The imposition of the death penalty — from
prosecution to sentencing — has become a rarity mostly confined to a very small
number of counties in America, reported BuzzFeed.com.
This point about counties was highlighted by Justice
Stephen Breyer — with maps — in a 2015 dissenting opinion he wrote in a
death penalty challenge relating to execution drugs.
“Geography also plays an important role in determining
who is sentenced to death. And that is not simply because some States permit
the death penalty while others do not. Rather within a death penalty
State, the imposition of the death penalty heavily depends on the county in
which a defendant is tried,” he wrote at the time.
Now, a project out of Harvard Law School is
attempting to explain why those counties exist — and how those counties
exemplify larger problems that critics of the death penalty have described
regarding the punishment.
The Fair Punishment Project has begun analyzing the
16 counties that imposed five or more death sentences between 2010 and 2015
and, on Tuesday, is releasing its first of two reports on its research. “Too
Broken to Fix: Part I,” about half of those counties, details the common
problems it has found throughout the eight counties. Those problems — as
detailed and defined by the Fair Punishment Project include: overzealous
prosecution, inadequate defense, racial bias and exclusion, excessive
punishments, and innocence.
Notably, this county-level diminishment of the death
penalty across much of the nation has happened on the front end of the death
penalty process while the end of the process — the pace of executions in
America — has slowed
nearly to a standstill: Only one execution has taken place in the entire
country since May 11.
At the other extreme, one county in Arizona —
Maricopa County — had 28 death sentences imposed between 2010 and 2015.

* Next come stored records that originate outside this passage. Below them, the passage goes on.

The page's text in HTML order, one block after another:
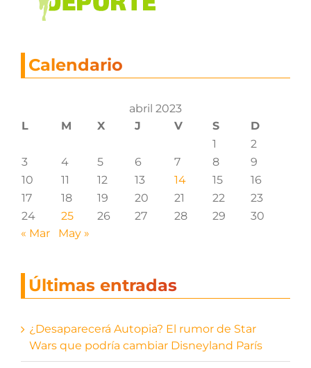
Calendario
abril 2023
L
M X J V S
D
1
2
3
4 5 6 7 8
9
10
11 12 13 14 15
16
17
18 19 20 21 22
23
24
25 26 27 28 29
30
« Mar
May »
Últimas entradas
¿Desaparecerá Autopia? El rumor de Star
Wars que podría cambiar Disneyland París
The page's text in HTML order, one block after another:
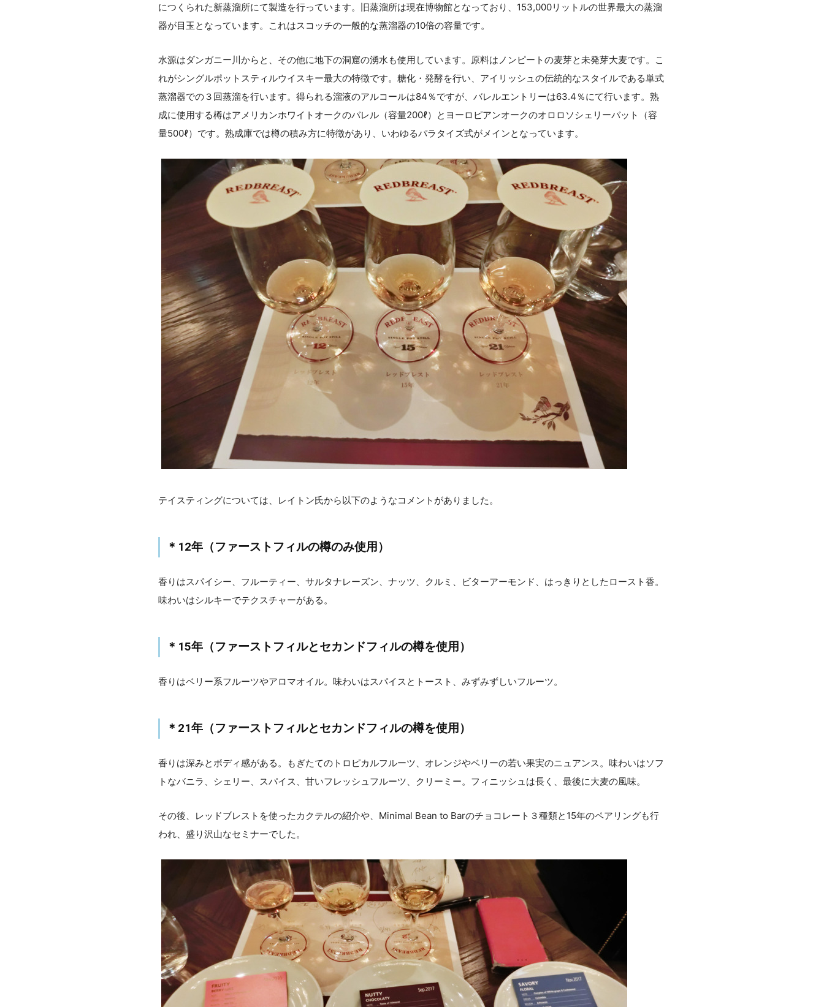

The county, according to the Fair Punishment
Project’s findings, stands out for its stark examples of the problems found
across the counties that most often sentence people to death. The county, which
includes Phoenix, is one of the largest in the nation and is perhaps best known
for its chief law enforcement officer, Sheriff Joe Arpaio. Arpaio’s harsh
tactics against undocumented immigrants and other groups and support for racial
profiling — policies often challenged successfully in court — have kept the
county’s law enforcement efforts in the national news in recent years.